Arthropod Cuticular Hairs: Tactile Sensors and the Refinement of Stimulus Transformation

Abstract

Arthropods are richly supplied with mechanosensitive cuticular hairs. Much of the refinement of these sensors including their specificity and their sometimes exquisite sensitivity lies in the mechanical processes characterizing the uptake and transformation of their adequate stimulus. In order to understand these processes the application of approaches used in engineering is highly rewarding. In this chapter we report on micromechanical measurements and the application of Finite Element analysis to spider tactile hairs after first contrasting these with hairs responding to airflow.
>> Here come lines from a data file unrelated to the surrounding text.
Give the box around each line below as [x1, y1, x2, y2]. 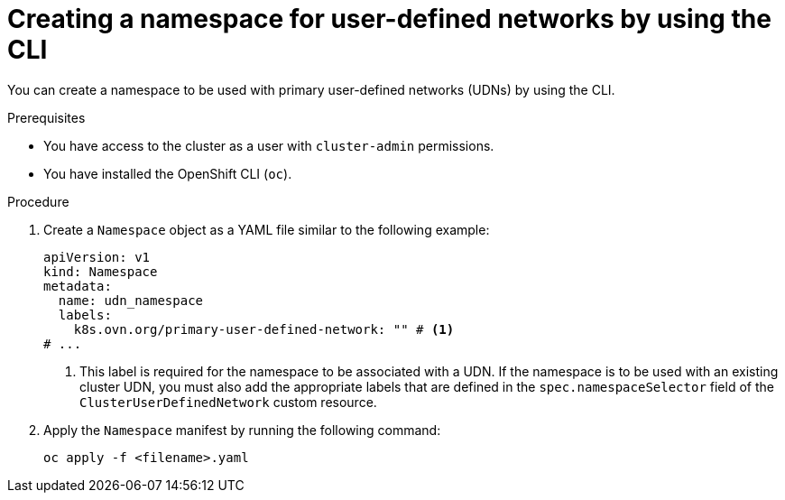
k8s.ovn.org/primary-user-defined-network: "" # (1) [73, 321, 455, 337]
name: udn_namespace [58, 292, 204, 308]
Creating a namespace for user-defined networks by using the [7, 4, 771, 34]
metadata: [43, 278, 112, 293]
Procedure [7, 193, 69, 209]
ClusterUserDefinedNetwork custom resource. [79, 394, 377, 410]
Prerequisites [7, 109, 86, 125]
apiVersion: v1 [43, 249, 151, 264]
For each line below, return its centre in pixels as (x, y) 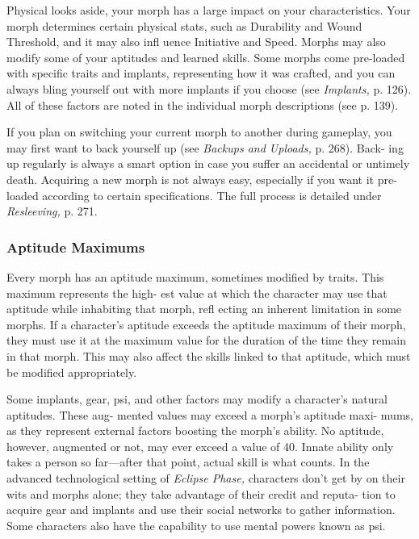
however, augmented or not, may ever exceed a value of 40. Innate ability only (200, 446)
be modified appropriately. (72, 372)
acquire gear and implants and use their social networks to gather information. (201, 510)
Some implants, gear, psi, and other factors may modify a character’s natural (197, 399)
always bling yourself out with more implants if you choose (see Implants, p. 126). (209, 88)
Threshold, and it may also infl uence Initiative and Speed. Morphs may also (196, 42)
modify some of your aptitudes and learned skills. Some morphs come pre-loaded (206, 57)
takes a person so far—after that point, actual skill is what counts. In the (188, 462)
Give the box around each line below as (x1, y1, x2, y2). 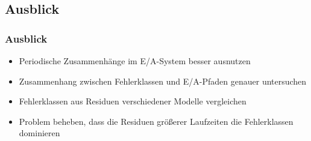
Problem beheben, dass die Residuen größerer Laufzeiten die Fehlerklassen (19, 115, 294, 127)
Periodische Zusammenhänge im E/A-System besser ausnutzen (19, 55, 251, 67)
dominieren (19, 127, 60, 139)
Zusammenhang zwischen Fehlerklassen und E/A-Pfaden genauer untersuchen (19, 74, 307, 87)
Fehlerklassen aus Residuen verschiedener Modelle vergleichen (19, 95, 247, 107)
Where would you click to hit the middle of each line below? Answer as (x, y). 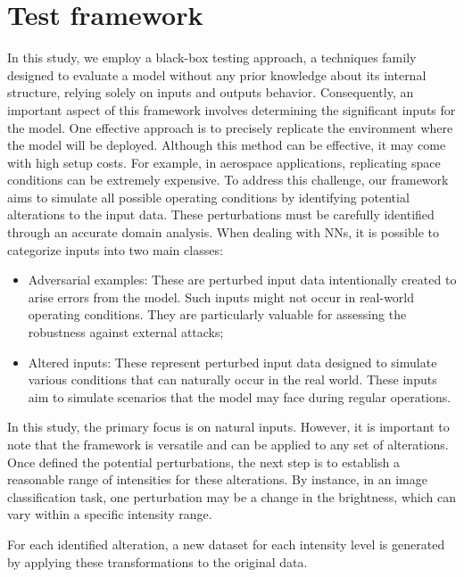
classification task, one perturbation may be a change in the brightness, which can (232, 496)
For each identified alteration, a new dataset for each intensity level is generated (226, 544)
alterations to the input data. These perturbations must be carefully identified (221, 214)
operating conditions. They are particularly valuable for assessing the (217, 314)
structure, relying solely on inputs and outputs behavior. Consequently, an (211, 92)
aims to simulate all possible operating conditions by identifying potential (208, 197)
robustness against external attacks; (126, 332)
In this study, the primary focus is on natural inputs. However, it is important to (228, 427)
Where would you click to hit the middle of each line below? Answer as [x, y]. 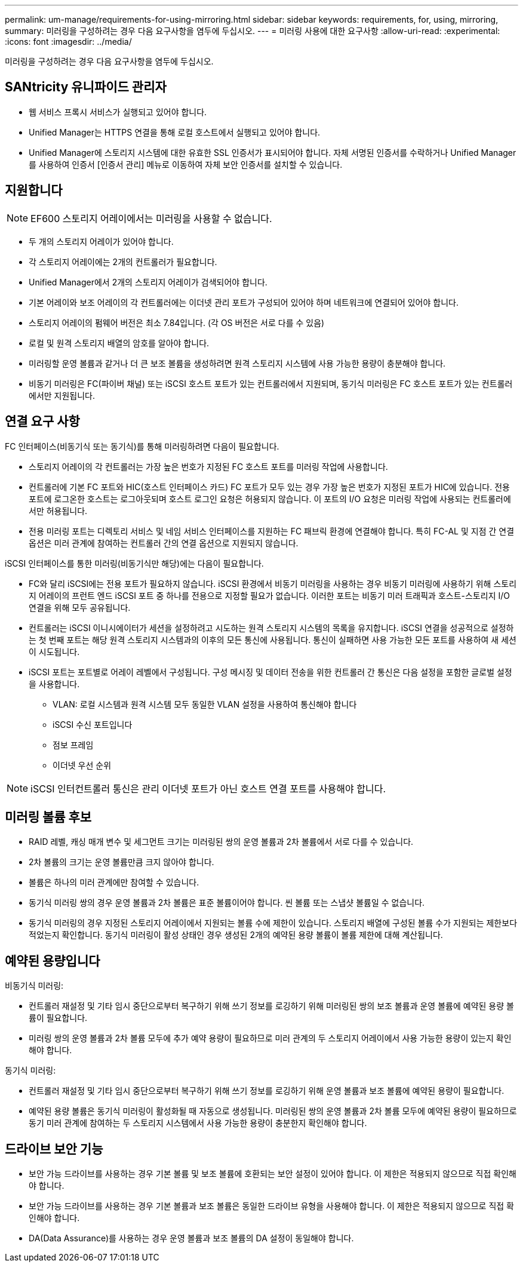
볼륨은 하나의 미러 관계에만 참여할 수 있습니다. [114, 882]
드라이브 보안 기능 [54, 1149]
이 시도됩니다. [54, 651]
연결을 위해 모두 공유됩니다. [80, 607]
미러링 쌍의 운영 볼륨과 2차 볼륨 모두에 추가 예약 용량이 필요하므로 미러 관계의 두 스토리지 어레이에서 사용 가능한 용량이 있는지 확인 [270, 1038]
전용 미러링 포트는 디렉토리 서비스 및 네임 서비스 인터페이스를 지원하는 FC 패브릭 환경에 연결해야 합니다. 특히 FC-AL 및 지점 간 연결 [272, 531]
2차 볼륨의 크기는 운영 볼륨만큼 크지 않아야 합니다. [121, 862]
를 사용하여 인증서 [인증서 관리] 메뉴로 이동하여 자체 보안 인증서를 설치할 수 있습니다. [186, 164]
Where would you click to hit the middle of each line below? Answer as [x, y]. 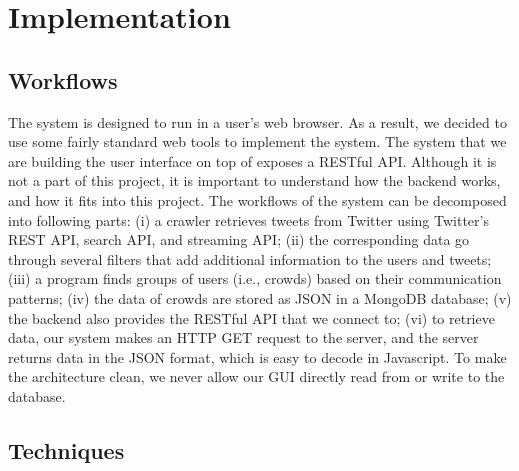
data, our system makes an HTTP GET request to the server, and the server [243, 337]
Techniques [66, 449]
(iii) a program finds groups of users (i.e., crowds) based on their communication [255, 278]
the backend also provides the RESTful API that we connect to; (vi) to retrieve [251, 317]
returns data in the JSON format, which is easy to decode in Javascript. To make [257, 356]
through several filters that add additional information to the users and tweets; [250, 258]
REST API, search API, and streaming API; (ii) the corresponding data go [239, 239]
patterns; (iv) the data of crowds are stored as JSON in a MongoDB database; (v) [260, 297]
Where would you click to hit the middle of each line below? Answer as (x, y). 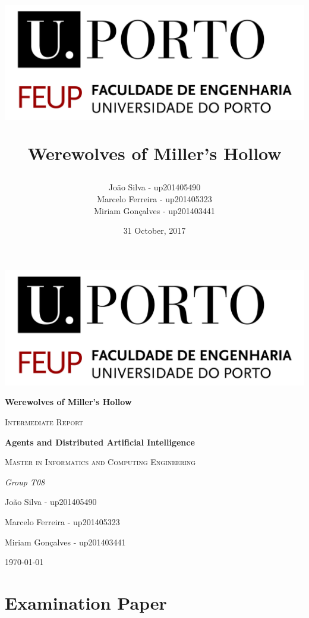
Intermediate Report (44, 421)
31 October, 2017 (154, 230)
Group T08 (25, 481)
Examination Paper (86, 602)
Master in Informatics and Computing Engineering (100, 462)
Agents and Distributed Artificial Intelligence (100, 442)
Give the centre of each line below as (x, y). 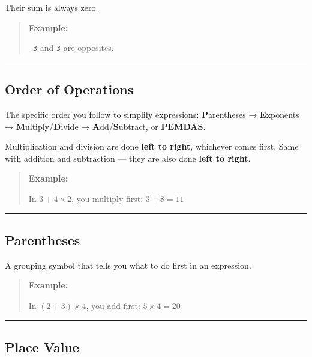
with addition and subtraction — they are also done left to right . (128, 158)
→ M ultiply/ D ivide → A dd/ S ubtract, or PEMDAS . (105, 126)
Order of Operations (69, 89)
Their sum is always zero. (52, 7)
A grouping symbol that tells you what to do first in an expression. (128, 265)
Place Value (42, 346)
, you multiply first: (107, 199)
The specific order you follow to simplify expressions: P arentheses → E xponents (152, 114)

The most relevant mechanical difference between these two types of hairlike sensors is the stiffness of their articulation, which is larger by about four powers of ten in tactile hairs. As a consequence tactile hairs are not only deflected but in addition bent by the stimulus. Their actual bending is dominated by the modulus of elasticity of the hair shaft and the second moment of area and its changes along the hair. The spider tactile hairs examined perfectly combine high sensitivity (threshold deflection by torques measuring ca. 5 × 10−10 Nm) with efficient protection from being overloaded. They may be classified as lightweight structures of equal maximum strength, representing sophisticated micro-electromechanical systems.